Fighting for a life: The Afghan refugees finding hope in MMA

When Parwaiz Arabzai is introduced to the crowd at Hexagone MMA 6, he looks the very definition of a professional mixed martial arts fighter. He has the wiry, muscled physique of a Conor McGregor or a Khabib Nurmagomedov.

He limbers up confidently and raises a gloved fist as the ring announcer yells into the mic: “Parwaiiiiz … Hhhhhharabzaiiiii!!”
Soon, the 24-year-old is chasing Georgia’s Nika Kobaxidze around the mat, only to lose in the third round by submission.

It’s a fate that can await any fighter in a sport where a split second’s lapse can make your punching power or your grappling skills utterly meaningless.

For Arabzai, whose professional record now stands at 4-3-0 after that loss in January, defeat hurts more than it does for most. He has no family to go back to, no settled home, no steady job. Nine years after he left Afghanistan as a teenage refugee, failing to make a career as a fighter is not an option.
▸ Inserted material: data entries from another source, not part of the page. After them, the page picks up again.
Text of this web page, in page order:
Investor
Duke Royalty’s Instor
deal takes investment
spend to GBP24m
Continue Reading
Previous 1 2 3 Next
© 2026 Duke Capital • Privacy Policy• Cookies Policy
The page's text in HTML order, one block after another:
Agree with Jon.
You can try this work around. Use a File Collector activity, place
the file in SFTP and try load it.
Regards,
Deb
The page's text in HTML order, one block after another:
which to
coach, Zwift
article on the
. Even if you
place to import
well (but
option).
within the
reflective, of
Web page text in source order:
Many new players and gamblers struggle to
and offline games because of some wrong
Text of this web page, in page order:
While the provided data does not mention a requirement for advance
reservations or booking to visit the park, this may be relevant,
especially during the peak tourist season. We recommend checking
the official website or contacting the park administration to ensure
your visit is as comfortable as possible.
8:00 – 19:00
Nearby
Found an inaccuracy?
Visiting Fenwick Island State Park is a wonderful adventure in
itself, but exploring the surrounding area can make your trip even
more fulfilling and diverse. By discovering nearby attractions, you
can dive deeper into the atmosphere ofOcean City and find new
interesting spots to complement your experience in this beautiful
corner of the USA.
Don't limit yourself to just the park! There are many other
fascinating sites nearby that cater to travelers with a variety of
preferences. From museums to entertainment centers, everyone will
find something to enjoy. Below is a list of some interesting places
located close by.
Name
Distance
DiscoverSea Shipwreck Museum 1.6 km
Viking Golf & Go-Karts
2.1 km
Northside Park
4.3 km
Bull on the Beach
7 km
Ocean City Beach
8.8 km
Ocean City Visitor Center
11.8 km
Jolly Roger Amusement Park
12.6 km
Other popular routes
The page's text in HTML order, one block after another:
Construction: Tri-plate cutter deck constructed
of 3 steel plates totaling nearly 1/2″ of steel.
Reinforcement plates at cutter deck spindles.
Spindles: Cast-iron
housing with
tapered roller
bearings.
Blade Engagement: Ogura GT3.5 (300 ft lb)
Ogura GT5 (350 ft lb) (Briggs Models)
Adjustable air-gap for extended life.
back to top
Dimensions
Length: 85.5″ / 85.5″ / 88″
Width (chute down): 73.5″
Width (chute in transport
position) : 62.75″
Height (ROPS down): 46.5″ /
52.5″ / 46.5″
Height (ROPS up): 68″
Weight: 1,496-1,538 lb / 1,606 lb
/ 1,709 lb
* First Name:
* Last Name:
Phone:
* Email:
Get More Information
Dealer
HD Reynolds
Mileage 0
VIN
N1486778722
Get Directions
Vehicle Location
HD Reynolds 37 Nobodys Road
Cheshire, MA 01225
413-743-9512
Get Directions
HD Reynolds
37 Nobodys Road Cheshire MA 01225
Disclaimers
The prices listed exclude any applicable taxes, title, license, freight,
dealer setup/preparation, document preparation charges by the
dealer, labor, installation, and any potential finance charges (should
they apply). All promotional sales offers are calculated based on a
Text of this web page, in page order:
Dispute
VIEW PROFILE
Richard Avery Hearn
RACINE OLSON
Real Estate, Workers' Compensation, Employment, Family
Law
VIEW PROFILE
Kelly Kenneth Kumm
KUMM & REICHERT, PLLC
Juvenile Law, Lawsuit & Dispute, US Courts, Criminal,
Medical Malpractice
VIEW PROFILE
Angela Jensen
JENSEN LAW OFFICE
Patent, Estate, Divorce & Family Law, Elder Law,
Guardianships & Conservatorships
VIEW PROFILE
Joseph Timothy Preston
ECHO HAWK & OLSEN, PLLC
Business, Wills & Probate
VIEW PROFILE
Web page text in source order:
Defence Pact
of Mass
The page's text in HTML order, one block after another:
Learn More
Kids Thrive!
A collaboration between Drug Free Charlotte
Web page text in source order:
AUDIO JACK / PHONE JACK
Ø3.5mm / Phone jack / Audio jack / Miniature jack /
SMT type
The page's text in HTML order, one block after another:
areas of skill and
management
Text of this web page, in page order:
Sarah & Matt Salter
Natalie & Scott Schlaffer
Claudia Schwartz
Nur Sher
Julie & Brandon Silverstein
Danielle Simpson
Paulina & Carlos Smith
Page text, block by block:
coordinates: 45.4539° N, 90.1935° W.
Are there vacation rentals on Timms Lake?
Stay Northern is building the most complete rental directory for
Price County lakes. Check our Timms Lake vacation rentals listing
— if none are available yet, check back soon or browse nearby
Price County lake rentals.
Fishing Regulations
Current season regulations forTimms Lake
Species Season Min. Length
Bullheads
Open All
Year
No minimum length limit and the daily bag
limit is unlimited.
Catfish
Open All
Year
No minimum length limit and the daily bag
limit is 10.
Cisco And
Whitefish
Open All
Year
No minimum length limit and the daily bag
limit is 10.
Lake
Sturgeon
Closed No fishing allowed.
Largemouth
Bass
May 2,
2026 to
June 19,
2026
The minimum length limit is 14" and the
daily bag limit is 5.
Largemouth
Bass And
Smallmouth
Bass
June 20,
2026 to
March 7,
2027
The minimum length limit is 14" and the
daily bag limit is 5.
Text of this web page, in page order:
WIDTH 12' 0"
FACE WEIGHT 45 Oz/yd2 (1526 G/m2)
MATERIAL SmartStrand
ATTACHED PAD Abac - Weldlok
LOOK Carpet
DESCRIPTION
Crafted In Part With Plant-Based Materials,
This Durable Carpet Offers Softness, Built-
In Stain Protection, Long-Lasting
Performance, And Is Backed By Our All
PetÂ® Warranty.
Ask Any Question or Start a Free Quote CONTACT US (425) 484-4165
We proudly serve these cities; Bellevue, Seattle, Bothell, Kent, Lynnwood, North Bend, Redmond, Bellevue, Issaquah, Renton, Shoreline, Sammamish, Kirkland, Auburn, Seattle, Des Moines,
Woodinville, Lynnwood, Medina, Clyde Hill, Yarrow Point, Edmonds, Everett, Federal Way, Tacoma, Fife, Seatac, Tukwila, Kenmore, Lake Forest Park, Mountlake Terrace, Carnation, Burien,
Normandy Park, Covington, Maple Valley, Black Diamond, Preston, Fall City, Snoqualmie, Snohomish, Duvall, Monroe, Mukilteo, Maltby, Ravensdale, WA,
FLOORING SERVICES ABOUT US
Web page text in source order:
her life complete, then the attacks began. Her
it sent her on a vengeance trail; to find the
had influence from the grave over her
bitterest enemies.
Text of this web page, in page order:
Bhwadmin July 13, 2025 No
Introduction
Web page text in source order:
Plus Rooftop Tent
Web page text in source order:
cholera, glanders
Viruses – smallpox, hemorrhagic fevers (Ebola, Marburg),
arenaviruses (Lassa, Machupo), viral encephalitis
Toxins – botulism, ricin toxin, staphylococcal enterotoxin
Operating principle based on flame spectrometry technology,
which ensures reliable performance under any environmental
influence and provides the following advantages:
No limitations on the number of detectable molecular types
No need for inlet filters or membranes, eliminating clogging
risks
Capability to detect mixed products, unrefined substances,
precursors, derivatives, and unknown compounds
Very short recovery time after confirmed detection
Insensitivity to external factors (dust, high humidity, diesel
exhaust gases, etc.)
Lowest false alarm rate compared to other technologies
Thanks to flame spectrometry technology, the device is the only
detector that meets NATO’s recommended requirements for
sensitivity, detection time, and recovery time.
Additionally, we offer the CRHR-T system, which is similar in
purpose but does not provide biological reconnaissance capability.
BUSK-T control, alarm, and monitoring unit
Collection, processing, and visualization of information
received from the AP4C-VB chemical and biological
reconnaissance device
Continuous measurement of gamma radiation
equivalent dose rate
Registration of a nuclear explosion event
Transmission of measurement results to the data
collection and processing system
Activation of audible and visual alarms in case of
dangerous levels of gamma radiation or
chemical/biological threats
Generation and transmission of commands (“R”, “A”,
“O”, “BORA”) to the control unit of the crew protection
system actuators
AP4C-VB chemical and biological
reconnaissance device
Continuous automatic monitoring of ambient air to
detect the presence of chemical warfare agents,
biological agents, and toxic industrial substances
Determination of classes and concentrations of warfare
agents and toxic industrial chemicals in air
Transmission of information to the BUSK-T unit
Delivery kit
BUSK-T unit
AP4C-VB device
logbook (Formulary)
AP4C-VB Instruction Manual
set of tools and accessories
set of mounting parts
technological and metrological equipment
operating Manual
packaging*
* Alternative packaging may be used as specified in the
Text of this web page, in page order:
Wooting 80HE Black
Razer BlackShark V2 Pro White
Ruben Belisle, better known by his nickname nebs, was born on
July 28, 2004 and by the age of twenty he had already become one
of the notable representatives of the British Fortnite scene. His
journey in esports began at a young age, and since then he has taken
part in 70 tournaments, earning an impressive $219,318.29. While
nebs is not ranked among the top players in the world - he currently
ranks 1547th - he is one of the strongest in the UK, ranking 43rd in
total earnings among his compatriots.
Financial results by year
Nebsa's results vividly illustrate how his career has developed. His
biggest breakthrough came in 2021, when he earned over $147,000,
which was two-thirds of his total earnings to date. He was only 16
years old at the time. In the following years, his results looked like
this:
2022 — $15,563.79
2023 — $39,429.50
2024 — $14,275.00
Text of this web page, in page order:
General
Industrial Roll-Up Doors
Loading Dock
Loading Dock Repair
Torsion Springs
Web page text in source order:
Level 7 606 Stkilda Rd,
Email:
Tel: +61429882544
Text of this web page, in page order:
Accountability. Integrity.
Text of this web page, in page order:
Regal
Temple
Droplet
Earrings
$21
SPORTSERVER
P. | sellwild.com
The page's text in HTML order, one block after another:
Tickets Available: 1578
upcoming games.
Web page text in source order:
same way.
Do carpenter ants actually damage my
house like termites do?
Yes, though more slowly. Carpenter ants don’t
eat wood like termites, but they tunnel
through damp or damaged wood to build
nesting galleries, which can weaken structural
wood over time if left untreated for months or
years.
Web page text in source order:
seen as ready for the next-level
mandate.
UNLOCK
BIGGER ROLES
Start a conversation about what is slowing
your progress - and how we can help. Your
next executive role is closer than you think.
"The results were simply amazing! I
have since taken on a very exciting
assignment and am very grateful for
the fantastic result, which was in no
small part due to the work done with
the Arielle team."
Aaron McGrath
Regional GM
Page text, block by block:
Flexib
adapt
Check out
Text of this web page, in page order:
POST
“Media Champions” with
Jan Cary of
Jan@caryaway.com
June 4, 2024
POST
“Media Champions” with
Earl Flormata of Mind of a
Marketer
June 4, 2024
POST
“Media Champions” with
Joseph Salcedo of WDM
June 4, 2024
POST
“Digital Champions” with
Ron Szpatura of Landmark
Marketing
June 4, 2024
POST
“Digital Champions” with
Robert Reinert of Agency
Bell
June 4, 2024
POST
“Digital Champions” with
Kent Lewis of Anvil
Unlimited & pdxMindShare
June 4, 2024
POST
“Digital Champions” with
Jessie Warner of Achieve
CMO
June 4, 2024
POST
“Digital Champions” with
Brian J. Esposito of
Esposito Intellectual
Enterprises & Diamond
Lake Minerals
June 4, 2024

“When I arrived in France, I was on the streets. Then I was in a shelter. Then when I started training, it was a great motivation,” Arabzai told Al Jazeera after a sparring session in Paris.
Arabzai’s achievement is already gargantuan – from being homeless in Paris to reaching MMA’s professional ranks with his contests broadcast worldwide on the DAZN channel. But even at this level, poverty remains a big threat.

His first fights earned him about $1,000. Now, he’s just trained for two months for a fight that was meant to pay him $2,000 on June 3. But it was cancelled at the last minute due to bad weather forecast in Béziers in the south of France, where the contest was to have been held in an open-air coliseum. The last time he fought was the defeat in Paris in January.

He still has to find the money to pay for food, a place to live, a coach, travel to his appointments with French social services and medical expenses.When discussing his prospects, the weeks, months and years of worry slowly cast a shadow over his face.

“The other fighters, they can be at home at ease with their families, have some work, but my life is very complicated,” he says.

“I had a temporary contract working at a local supermarket, but I had to stop because training for this fight was very intense.